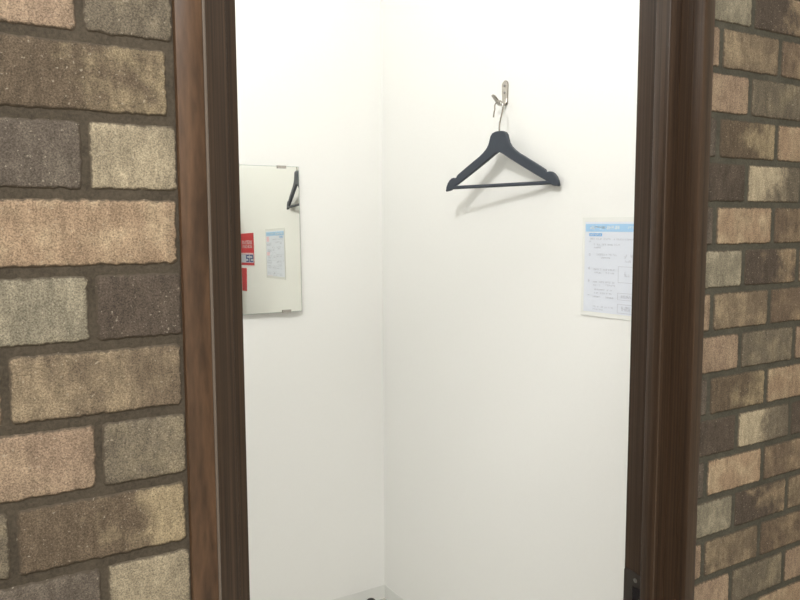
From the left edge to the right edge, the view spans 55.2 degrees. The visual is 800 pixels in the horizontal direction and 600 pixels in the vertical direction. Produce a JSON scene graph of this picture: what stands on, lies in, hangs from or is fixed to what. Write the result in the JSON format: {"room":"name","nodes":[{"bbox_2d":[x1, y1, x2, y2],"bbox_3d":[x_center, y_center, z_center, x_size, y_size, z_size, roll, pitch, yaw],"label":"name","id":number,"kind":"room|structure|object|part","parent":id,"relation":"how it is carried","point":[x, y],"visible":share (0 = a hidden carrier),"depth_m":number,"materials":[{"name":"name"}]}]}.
{"room":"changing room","nodes":[
{"label":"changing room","id":0,"kind":"room"},
{"bbox_2d":[235,0,384,599],"bbox_3d":[-0.766,-0.142,2.587,1.600,2.810,0.060,-4,7,-31],"label":"wall","id":1,"kind":"structure","parent":0,"point":[309,71],"depth_m":2.85,"materials":[{"name":"white paint"}]},
{"bbox_2d":[239,165,301,314],"bbox_3d":[-0.519,-0.210,2.688,0.359,0.525,0.020,-4,6,-31],"label":"wall mirror","id":2,"kind":"object","parent":1,"relation":"attached to","point":[269,195],"visible":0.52,"depth_m":2.71,"materials":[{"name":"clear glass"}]},
{"bbox_2d":[333,585,384,599],"bbox_3d":[-0.744,1.231,2.699,1.600,0.057,0.001,-4,7,-31],"label":"baseboard","id":3,"kind":"structure","parent":1,"relation":"attached to","point":[378,593],"depth_m":3.07,"materials":[{"name":"white plastic"}]},
{"bbox_2d":[0,0,799,599],"bbox_3d":[-0.129,0.032,0.840,3.850,2.810,0.040,-4,7,-31],"label":"wall","id":4,"kind":"structure","parent":0,"point":[94,482],"depth_m":0.74,"materials":[{"name":"brick"}]},
{"bbox_2d":[172,0,715,599],"bbox_3d":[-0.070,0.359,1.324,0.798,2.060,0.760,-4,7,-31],"label":"door frame","id":5,"kind":"structure","parent":4,"relation":"in","point":[676,43],"depth_m":1.14,"materials":[{"name":"brown wood"}]},
{"bbox_3d":[-0.205,0.412,0.810,0.027,2.060,0.020,-4,7,-31],"label":"casing","id":6,"kind":"part","parent":5,"relation":"part of","materials":[{"name":"brown wood"}]},
{"bbox_3d":[0.394,0.530,1.303,0.002,0.144,0.036,-4,7,-31],"label":"strike plate","id":7,"kind":"part","parent":5,"relation":"part of","materials":[{"name":"metal"}]},
{"bbox_3d":[0.454,0.369,1.212,0.023,2.060,0.020,-4,7,-31],"label":"casing","id":8,"kind":"part","parent":5,"relation":"part of","materials":[{"name":"brown wood"}]},
{"bbox_2d":[381,0,639,599],"bbox_3d":[0.407,-0.114,2.264,0.060,2.810,1.840,-4,7,-31],"label":"wall","id":9,"kind":"structure","parent":0,"point":[506,405],"depth_m":2.36,"materials":[{"name":"white paint"}]},
{"bbox_2d":[384,585,403,599],"bbox_3d":[0.402,1.260,2.361,0.001,0.057,1.775,-4,7,-31],"label":"baseboard","id":10,"kind":"structure","parent":9,"relation":"attached to","point":[389,594],"depth_m":3.07,"materials":[{"name":"white plastic"}]},
{"bbox_2d":[491,80,508,105],"bbox_3d":[0.293,-0.619,2.284,0.055,0.077,0.030,-4,7,-31],"label":"coat hook","id":11,"kind":"object","parent":9,"relation":"attached to","point":[505,85],"visible":0.91,"depth_m":2.29,"materials":[{"name":"silver metal"}]},
{"bbox_2d":[446,100,559,191],"bbox_3d":[0.294,-0.459,2.262,0.012,0.259,0.447,-5,8,-40],"label":"clothes hanger","id":12,"kind":"object","parent":11,"relation":"hanging from","point":[499,141],"visible":1,"depth_m":2.25,"materials":[{"name":"grey plastic"}]},
{"bbox_3d":[0.316,-0.622,2.298,0.004,0.074,0.030,-4,7,-31],"label":"plate","id":13,"kind":"part","parent":11,"relation":"part of","materials":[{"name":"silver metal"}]},
{"bbox_2d":[581,217,633,320],"bbox_3d":[0.564,-0.079,1.948,0.002,0.262,0.280,-4,7,-31],"label":"notice","id":14,"kind":"object","parent":9,"relation":"attached to","point":[607,242],"visible":0.6,"depth_m":1.99,"materials":[{"name":"white paper"}]}
]}

____

What the task requires: Please reproduce the listing exactly, leaving out any pictures.

The completed task:
From the left edge to the right edge, the view spans 55.2 degrees. The visual is 800 pixels in the horizontal direction and 600 pixels in the vertical direction. Produce a JSON scene graph of this picture: what stands on, lies in, hangs from or is fixed to what. Write the result in the JSON format: {"room":"name","nodes":[{"bbox_2d":[x1, y1, x2, y2],"bbox_3d":[x_center, y_center, z_center, x_size, y_size, z_size, roll, pitch, yaw],"label":"name","id":number,"kind":"room|structure|object|part","parent":id,"relation":"how it is carried","point":[x, y],"visible":share (0 = a hidden carrier),"depth_m":number,"materials":[{"name":"name"}]}]}.
{"room":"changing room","nodes":[
{"label":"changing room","id":0,"kind":"room"},
{"bbox_2d":[235,0,384,599],"bbox_3d":[-0.766,-0.142,2.587,1.600,2.810,0.060,-4,7,-31],"label":"wall","id":1,"kind":"structure","parent":0,"point":[309,71],"depth_m":2.85,"materials":[{"name":"white paint"}]},
{"bbox_2d":[239,165,301,314],"bbox_3d":[-0.519,-0.210,2.688,0.359,0.525,0.020,-4,6,-31],"label":"wall mirror","id":2,"kind":"object","parent":1,"relation":"attached to","point":[269,195],"visible":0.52,"depth_m":2.71,"materials":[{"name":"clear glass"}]},
{"bbox_2d":[333,585,384,599],"bbox_3d":[-0.744,1.231,2.699,1.600,0.057,0.001,-4,7,-31],"label":"baseboard","id":3,"kind":"structure","parent":1,"relation":"attached to","point":[378,593],"depth_m":3.07,"materials":[{"name":"white plastic"}]},
{"bbox_2d":[0,0,799,599],"bbox_3d":[-0.129,0.032,0.840,3.850,2.810,0.040,-4,7,-31],"label":"wall","id":4,"kind":"structure","parent":0,"point":[94,482],"depth_m":0.74,"materials":[{"name":"brick"}]},
{"bbox_2d":[172,0,715,599],"bbox_3d":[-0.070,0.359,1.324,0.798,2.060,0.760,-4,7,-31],"label":"door frame","id":5,"kind":"structure","parent":4,"relation":"in","point":[676,43],"depth_m":1.14,"materials":[{"name":"brown wood"}]},
{"bbox_3d":[-0.205,0.412,0.810,0.027,2.060,0.020,-4,7,-31],"label":"casing","id":6,"kind":"part","parent":5,"relation":"part of","materials":[{"name":"brown wood"}]},
{"bbox_3d":[0.394,0.530,1.303,0.002,0.144,0.036,-4,7,-31],"label":"strike plate","id":7,"kind":"part","parent":5,"relation":"part of","materials":[{"name":"metal"}]},
{"bbox_3d":[0.454,0.369,1.212,0.023,2.060,0.020,-4,7,-31],"label":"casing","id":8,"kind":"part","parent":5,"relation":"part of","materials":[{"name":"brown wood"}]},
{"bbox_2d":[381,0,639,599],"bbox_3d":[0.407,-0.114,2.264,0.060,2.810,1.840,-4,7,-31],"label":"wall","id":9,"kind":"structure","parent":0,"point":[506,405],"depth_m":2.36,"materials":[{"name":"white paint"}]},
{"bbox_2d":[384,585,403,599],"bbox_3d":[0.402,1.260,2.361,0.001,0.057,1.775,-4,7,-31],"label":"baseboard","id":10,"kind":"structure","parent":9,"relation":"attached to","point":[389,594],"depth_m":3.07,"materials":[{"name":"white plastic"}]},
{"bbox_2d":[491,80,508,105],"bbox_3d":[0.293,-0.619,2.284,0.055,0.077,0.030,-4,7,-31],"label":"coat hook","id":11,"kind":"object","parent":9,"relation":"attached to","point":[505,85],"visible":0.91,"depth_m":2.29,"materials":[{"name":"silver metal"}]},
{"bbox_2d":[446,100,559,191],"bbox_3d":[0.294,-0.459,2.262,0.012,0.259,0.447,-5,8,-40],"label":"clothes hanger","id":12,"kind":"object","parent":11,"relation":"hanging from","point":[499,141],"visible":1,"depth_m":2.25,"materials":[{"name":"grey plastic"}]},
{"bbox_3d":[0.316,-0.622,2.298,0.004,0.074,0.030,-4,7,-31],"label":"plate","id":13,"kind":"part","parent":11,"relation":"part of","materials":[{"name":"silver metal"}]},
{"bbox_2d":[581,217,633,320],"bbox_3d":[0.564,-0.079,1.948,0.002,0.262,0.280,-4,7,-31],"label":"notice","id":14,"kind":"object","parent":9,"relation":"attached to","point":[607,242],"visible":0.6,"depth_m":1.99,"materials":[{"name":"white paper"}]}
]}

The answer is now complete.